◆ **THE TASK**
Repeat the data in full and exactly. Leave the pictures out.

◆ **EXERCISE INPUTS**

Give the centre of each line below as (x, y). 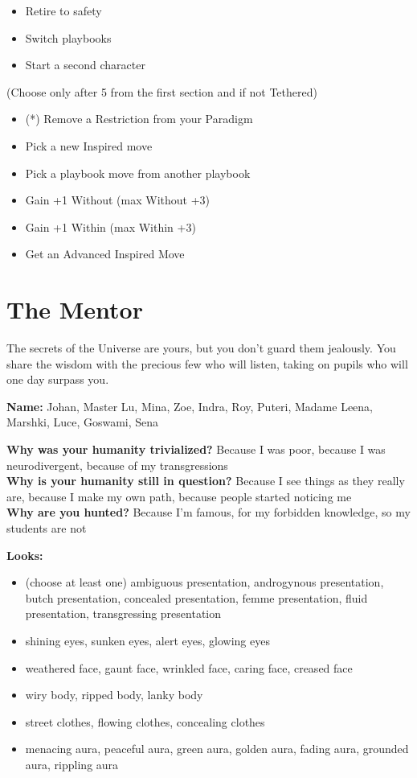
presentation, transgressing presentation (123, 613)
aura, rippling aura (72, 764)
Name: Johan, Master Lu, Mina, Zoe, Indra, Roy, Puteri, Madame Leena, (190, 406)
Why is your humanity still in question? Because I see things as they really (206, 481)
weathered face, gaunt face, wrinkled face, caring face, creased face (189, 667)
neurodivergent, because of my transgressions (117, 465)
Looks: (25, 555)
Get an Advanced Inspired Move (105, 254)
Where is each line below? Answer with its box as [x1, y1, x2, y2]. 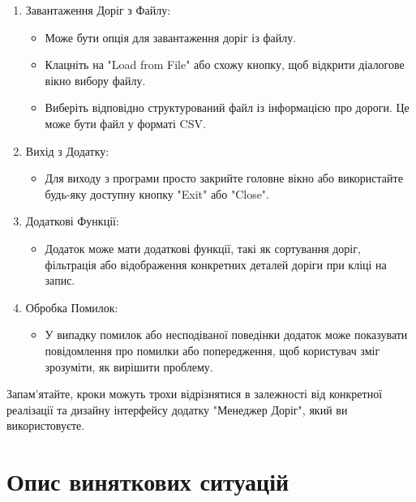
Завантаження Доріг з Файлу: [25, 2, 171, 18]
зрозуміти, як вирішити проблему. [45, 358, 213, 375]
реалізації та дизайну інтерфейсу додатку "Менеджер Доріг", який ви [6, 401, 348, 418]
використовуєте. [6, 417, 85, 434]
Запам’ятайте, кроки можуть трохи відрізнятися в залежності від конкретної [6, 385, 383, 402]
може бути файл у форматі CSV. [45, 114, 206, 131]
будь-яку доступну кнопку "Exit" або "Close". [45, 185, 269, 202]
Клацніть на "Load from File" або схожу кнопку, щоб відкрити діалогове [45, 56, 405, 73]
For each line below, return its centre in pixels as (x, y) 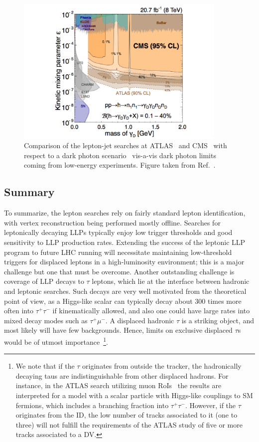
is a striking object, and (218, 320)
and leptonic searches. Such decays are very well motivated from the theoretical (125, 291)
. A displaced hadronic (140, 320)
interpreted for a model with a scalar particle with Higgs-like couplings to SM (134, 395)
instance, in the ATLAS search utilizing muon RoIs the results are (119, 385)
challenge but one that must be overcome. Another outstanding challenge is (119, 271)
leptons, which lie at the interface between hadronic (171, 281)
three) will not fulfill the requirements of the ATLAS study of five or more (129, 424)
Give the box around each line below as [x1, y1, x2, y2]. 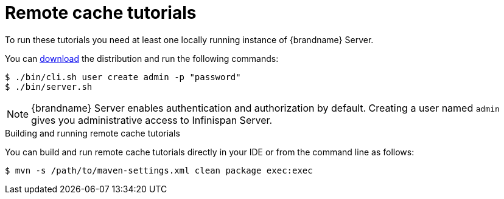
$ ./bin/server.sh [5, 81, 93, 92]
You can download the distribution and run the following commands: [5, 53, 279, 64]
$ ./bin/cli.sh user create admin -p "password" [5, 72, 241, 82]
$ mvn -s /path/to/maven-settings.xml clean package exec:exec [5, 165, 313, 175]
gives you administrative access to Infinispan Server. [31, 113, 273, 126]
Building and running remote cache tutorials [5, 127, 180, 138]
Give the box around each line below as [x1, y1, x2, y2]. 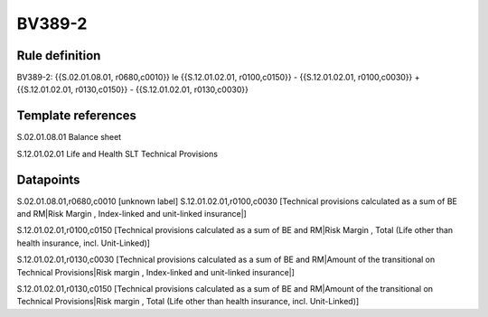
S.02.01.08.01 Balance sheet [16, 132, 122, 143]
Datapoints [16, 172, 80, 187]
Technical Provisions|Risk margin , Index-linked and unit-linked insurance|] [16, 266, 296, 277]
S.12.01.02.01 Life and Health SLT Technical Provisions [16, 148, 219, 159]
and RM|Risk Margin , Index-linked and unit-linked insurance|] [16, 209, 248, 219]
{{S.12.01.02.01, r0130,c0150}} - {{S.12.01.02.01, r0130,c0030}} [16, 84, 249, 95]
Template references [16, 108, 137, 124]
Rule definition [16, 48, 101, 63]
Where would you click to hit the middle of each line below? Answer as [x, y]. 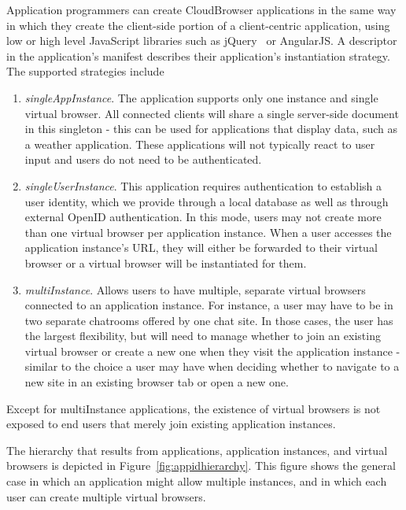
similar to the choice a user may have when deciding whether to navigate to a [212, 366]
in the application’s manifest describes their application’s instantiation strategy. [198, 55]
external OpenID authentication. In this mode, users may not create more [203, 217]
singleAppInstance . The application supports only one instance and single [201, 97]
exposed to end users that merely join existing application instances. [171, 424]
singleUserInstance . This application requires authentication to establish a [203, 185]
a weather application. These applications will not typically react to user [200, 144]
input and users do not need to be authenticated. [143, 159]
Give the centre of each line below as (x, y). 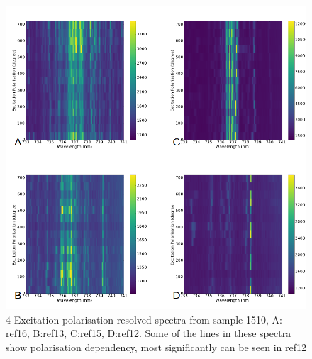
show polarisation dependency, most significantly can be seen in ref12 (156, 347)
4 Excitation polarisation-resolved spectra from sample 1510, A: (144, 319)
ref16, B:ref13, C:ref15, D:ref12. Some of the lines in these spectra (149, 333)
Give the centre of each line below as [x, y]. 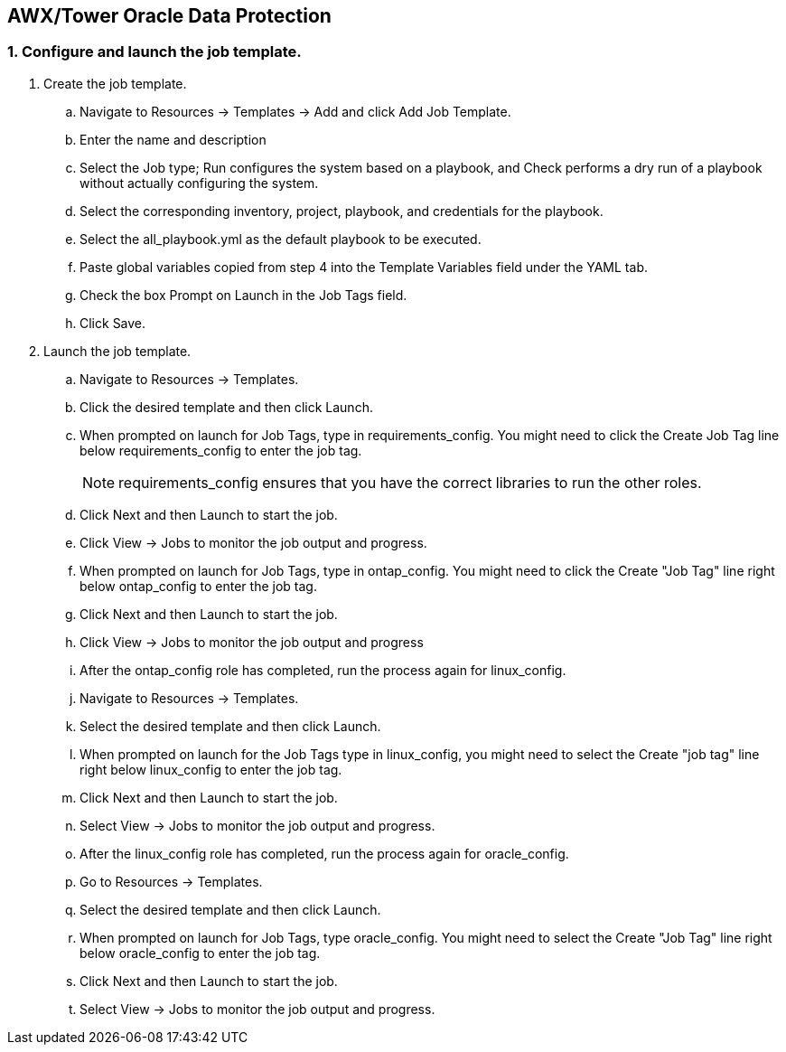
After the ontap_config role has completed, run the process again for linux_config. [323, 670]
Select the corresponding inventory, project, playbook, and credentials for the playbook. [342, 211]
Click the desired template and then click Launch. [226, 407]
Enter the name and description [173, 139]
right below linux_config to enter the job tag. [211, 769]
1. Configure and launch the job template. [154, 52]
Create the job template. [115, 83]
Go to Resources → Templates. [171, 881]
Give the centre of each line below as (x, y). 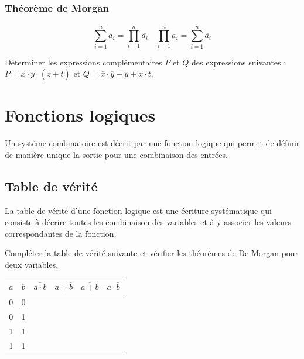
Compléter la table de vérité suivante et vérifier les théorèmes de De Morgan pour (152, 253)
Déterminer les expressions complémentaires (83, 62)
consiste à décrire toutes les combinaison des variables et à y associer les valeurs (148, 222)
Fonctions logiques (80, 115)
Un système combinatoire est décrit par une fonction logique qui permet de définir (152, 143)
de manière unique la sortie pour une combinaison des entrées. (116, 154)
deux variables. (32, 265)
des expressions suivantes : (239, 62)

◆ **PROBLEM SOLUTION**
Give the centre of each line below as (x, y). 
presentation, transgressing presentation (123, 613)
aura, rippling aura (72, 764)
Name: Johan, Master Lu, Mina, Zoe, Indra, Roy, Puteri, Madame Leena, (190, 406)
Why is your humanity still in question? Because I see things as they really (206, 481)
weathered face, gaunt face, wrinkled face, caring face, creased face (189, 667)
neurodivergent, because of my transgressions (117, 465)
Looks: (25, 555)
Get an Advanced Inspired Move (105, 254)
Where is each line below? Answer with its box as [x1, y1, x2, y2]. 
Завантаження Доріг з Файлу: [25, 2, 171, 18]
зрозуміти, як вирішити проблему. [45, 358, 213, 375]
реалізації та дизайну інтерфейсу додатку "Менеджер Доріг", який ви [6, 401, 348, 418]
використовуєте. [6, 417, 85, 434]
Запам’ятайте, кроки можуть трохи відрізнятися в залежності від конкретної [6, 385, 383, 402]
може бути файл у форматі CSV. [45, 114, 206, 131]
будь-яку доступну кнопку "Exit" або "Close". [45, 185, 269, 202]
Клацніть на "Load from File" або схожу кнопку, щоб відкрити діалогове [45, 56, 405, 73]
For each line below, return its centre in pixels as (x, y) 
is a striking object, and (218, 320)
and leptonic searches. Such decays are very well motivated from the theoretical (125, 291)
. A displaced hadronic (140, 320)
interpreted for a model with a scalar particle with Higgs-like couplings to SM (134, 395)
instance, in the ATLAS search utilizing muon RoIs the results are (119, 385)
challenge but one that must be overcome. Another outstanding challenge is (119, 271)
leptons, which lie at the interface between hadronic (171, 281)
three) will not fulfill the requirements of the ATLAS study of five or more (129, 424)
Give the box around each line below as [x1, y1, x2, y2]. 
$ ./bin/server.sh [5, 81, 93, 92]
You can download the distribution and run the following commands: [5, 53, 279, 64]
$ ./bin/cli.sh user create admin -p "password" [5, 72, 241, 82]
$ mvn -s /path/to/maven-settings.xml clean package exec:exec [5, 165, 313, 175]
gives you administrative access to Infinispan Server. [31, 113, 273, 126]
Building and running remote cache tutorials [5, 127, 180, 138]
Give the box around each line below as [x1, y1, x2, y2]. 
S.02.01.08.01 Balance sheet [16, 132, 122, 143]
Datapoints [16, 172, 80, 187]
Technical Provisions|Risk margin , Index-linked and unit-linked insurance|] [16, 266, 296, 277]
S.12.01.02.01 Life and Health SLT Technical Provisions [16, 148, 219, 159]
and RM|Risk Margin , Index-linked and unit-linked insurance|] [16, 209, 248, 219]
{{S.12.01.02.01, r0130,c0150}} - {{S.12.01.02.01, r0130,c0030}} [16, 84, 249, 95]
Template references [16, 108, 137, 124]
Rule definition [16, 48, 101, 63]
Where would you click to hit the middle of each line below? Answer as [x, y]. 
similar to the choice a user may have when deciding whether to navigate to a [212, 366]
in the application’s manifest describes their application’s instantiation strategy. [198, 55]
external OpenID authentication. In this mode, users may not create more [203, 217]
singleAppInstance . The application supports only one instance and single [201, 97]
exposed to end users that merely join existing application instances. [171, 424]
singleUserInstance . This application requires authentication to establish a [203, 185]
a weather application. These applications will not typically react to user [200, 144]
input and users do not need to be authenticated. [143, 159]
Give the centre of each line below as (x, y). 
show polarisation dependency, most significantly can be seen in ref12 (156, 347)
4 Excitation polarisation-resolved spectra from sample 1510, A: (144, 319)
ref16, B:ref13, C:ref15, D:ref12. Some of the lines in these spectra (149, 333)
Give the centre of each line below as [x, y]. 
After the ontap_config role has completed, run the process again for linux_config. [323, 670]
Select the corresponding inventory, project, playbook, and credentials for the playbook. [342, 211]
Click the desired template and then click Launch. [226, 407]
Enter the name and description [173, 139]
right below linux_config to enter the job tag. [211, 769]
1. Configure and launch the job template. [154, 52]
Create the job template. [115, 83]
Go to Resources → Templates. [171, 881]
Give the centre of each line below as (x, y). 
Compléter la table de vérité suivante et vérifier les théorèmes de De Morgan pour (152, 253)
Déterminer les expressions complémentaires (83, 62)
consiste à décrire toutes les combinaison des variables et à y associer les valeurs (148, 222)
Fonctions logiques (80, 115)
Un système combinatoire est décrit par une fonction logique qui permet de définir (152, 143)
de manière unique la sortie pour une combinaison des entrées. (116, 154)
deux variables. (32, 265)
des expressions suivantes : (239, 62)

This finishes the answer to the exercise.